Por centenas de vezes, muitos, muitos, muitos, apontaram que a Venezuela era uma ditadura, mas a esquerda brasileira continuou a dar apoio ao sucessor de Chavez. Com o relativismo moral habitual, Lula, apoiou Maduro, e disse, em fala tenebrosa - visto o que está acontecendo-, que lá havia " excesso de democracia". A declaração segue o mesmo padrão de quando disse que os opositores enforcados em postes no IRÃ eram um Fla x Flu político, ou que os presos políticos cubanos eram como os presos comuns das cadeias de São Paulo.
O Brasil tinha a obrigação moral por seu papel na América Latina de ter assumido uma posição mais firme, muito antes, e não ter se comportado como cúmplice, guiado pelo asqueroso, mesmo falecido, chanceler Garcia.
Era a crônica de uma ditadura anunciada.
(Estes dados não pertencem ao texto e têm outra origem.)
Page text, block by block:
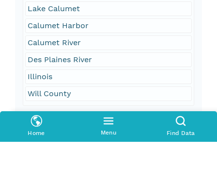
Home Menu Find Data
Lake Calumet
Calumet Harbor
Calumet River
Des Plaines River
Illinois
Will County
Geographic Region
South Bound Coord
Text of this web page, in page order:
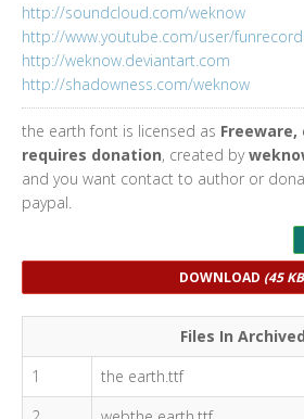
http://soundcloud.com/weknow
http://www.youtube.com/user/funrecord
http://weknow.deviantart.com
http://shadowness.com/weknow
the earth font is licensed as
requires donation, created by
and you want contact to author or
paypal.
DOWNLOAD (45
Files In Archived
1
the earth.ttf
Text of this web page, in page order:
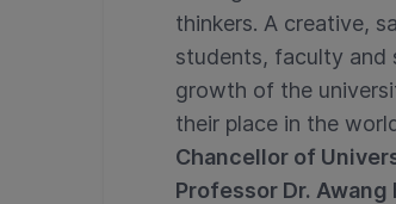
thinkers. A creative,
students, faculty and
growth of the
their place in the
Chancellor of
Professor Dr.
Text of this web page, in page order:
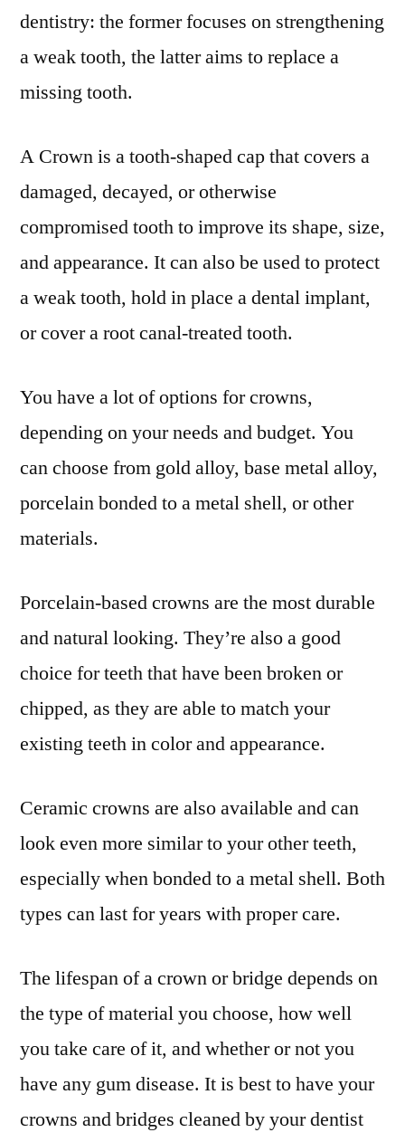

O silêncio e apoio de Dilma, Lula, Foro de São Paulo, apenas facilitou ao ditador usar força bruta que já matou mais de 100 opositores, além dos agredidos e torturados. Faltam remédios para quimioterapia, alimentos, as prisões são arbitrárias e as instiuições foram destruidas.
O doentio discurso de Gleisi Hoffman, presidente do PT, apoiando Maduro é um retrato da falta de escrúpulos, do gene totalitário que corrói sua alma patológica, e do pouco apreço a democracia, que demonstram, junto com o PSOL e PC do B.
Maduro precisa ser derrotado para que a Venezuela não se torne uma Síria, e não servir de exemplo para outros psicopatas que sonham com o poder, ou estão no poder, em países vizinhos.
É preciso estarmos todos contra a ditadura e seus sórdidos apoiadores.
As obras do BRT, solução para o centro da cidade, zona azul, Centro de
Convenções, já merecem o prêmio de notícas encalhadas da década.
Transitada e julgada na Câmara a denúncia contra Temer vai mofar na gaveta até o fim de seu mandato. Aqui na Bahia a ressaca não foi boa nem pra Rui, nem para neto. Rui, pela exoneração de Secretários que iam votar com Temer, e ajudar a dar quorum; Neto, pelo solavanco dado por Otto Alencar que informou que empréstimo para Salvador estava sendo bloqueado por ele.
Ambos disseram que não foi bem assim, mas ficaram mal na fita.
O PSD baiano peitou a decisão da Executiva nacional e votou pela aceitação da denúnica contra Temer. O deputado feirense, Fernando Torres, não limitou-se a aprovar ou rejeitar a denúncia, mas fez um pronunciamento em que emparedou Rodrigo Maia, dizendo que era um bom presidente da Câmara, mas não tinha voto para ser Presidente da República e aí gritou: é Lula 2018.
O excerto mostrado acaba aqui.